(Data records)

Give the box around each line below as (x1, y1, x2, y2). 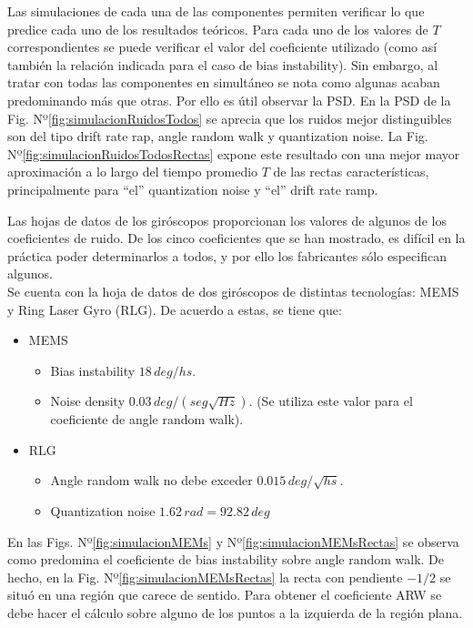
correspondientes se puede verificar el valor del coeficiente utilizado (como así (7, 37, 438, 56)
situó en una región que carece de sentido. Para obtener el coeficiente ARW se (7, 585, 442, 604)
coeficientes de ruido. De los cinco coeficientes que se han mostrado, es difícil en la (7, 228, 466, 248)
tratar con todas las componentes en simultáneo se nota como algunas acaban (7, 73, 440, 92)
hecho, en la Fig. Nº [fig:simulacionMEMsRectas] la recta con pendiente (7, 567, 403, 586)
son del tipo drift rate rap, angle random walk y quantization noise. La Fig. (7, 127, 428, 146)
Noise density (50, 391, 126, 410)
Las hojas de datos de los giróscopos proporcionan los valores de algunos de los (7, 210, 447, 229)

• _Work instructions_:
An exact reprint of every record is required, with the pictures omitted.

• _Solution for this problem_:
Give the box around each line below as (x1, y1, x2, y2). 
correspondientes se puede verificar el valor del coeficiente utilizado (como así (7, 37, 438, 56)
situó en una región que carece de sentido. Para obtener el coeficiente ARW se (7, 585, 442, 604)
coeficientes de ruido. De los cinco coeficientes que se han mostrado, es difícil en la (7, 228, 466, 248)
tratar con todas las componentes en simultáneo se nota como algunas acaban (7, 73, 440, 92)
hecho, en la Fig. Nº [fig:simulacionMEMsRectas] la recta con pendiente (7, 567, 403, 586)
son del tipo drift rate rap, angle random walk y quantization noise. La Fig. (7, 127, 428, 146)
Noise density (50, 391, 126, 410)
Las hojas de datos de los giróscopos proporcionan los valores de algunos de los (7, 210, 447, 229)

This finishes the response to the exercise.